Let’s ignore forgettable books with title such as “Would MACHINES become SKYNET?” or “Are ROBOTS TAKING OVER THE WORLD?” type of fluffiest fluff. Most books I know on introductory level of machine learning are specialized on one type of technique with titles such as “Machine Learning Technique X Without Pain”, etc. They are more a kind of user manual. In my view, they also lean on the practical side of thing too much.

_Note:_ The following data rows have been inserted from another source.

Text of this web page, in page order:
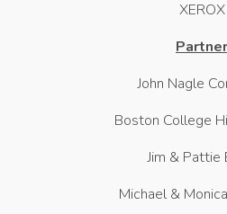
XEROX
Partner
John Nagle
Boston College
Jim & Pattie
Michael &
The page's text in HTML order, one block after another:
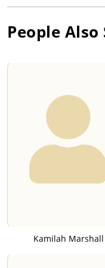
People Also
Kamilah Marshall
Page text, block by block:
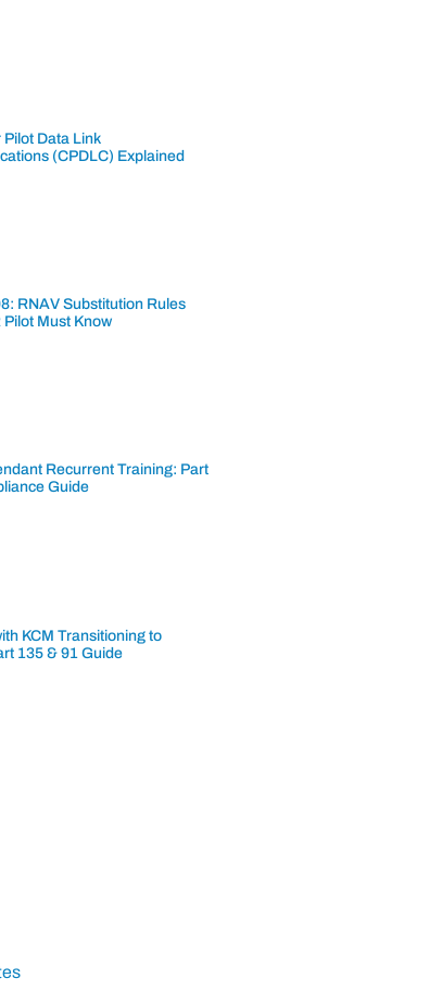
Data Link
(CPDLC) Explained
RNAV Substitution Rules
Pilot Must Know
Recurrent Training: Part
Guide
KCM Transitioning to
135 & 91 Guide

Those are good for tasting machine learning, but they seldom give you more understanding of what you are doing.

On the other hand, comprehensive textbooks in the field such as Mitchell’s Machine Learning or Bishop’s Pattern Recognition and Machine Learning (also known as PRML), Hastie’s The Element of Statistical Learning and of course Duda and Hart’s Pattern Classification (2rd), are more for practitioners who want to deepen their understanding[1]. Out of the four books I just mentioned, perhaps Machine Learning is the most readable, but it still requires prerequisite knowledge such as multivariate calculus and familarity of Bayes’ Rules. PRML would challenge you with (more) advanced tricks of calculus such as how to work with tricky integrals such as $latex \int_{-\infty}^{\infty} e^{-x^2} dx$ or gamma functions. They are hardly for the general reader whom does not have much sophistication in math.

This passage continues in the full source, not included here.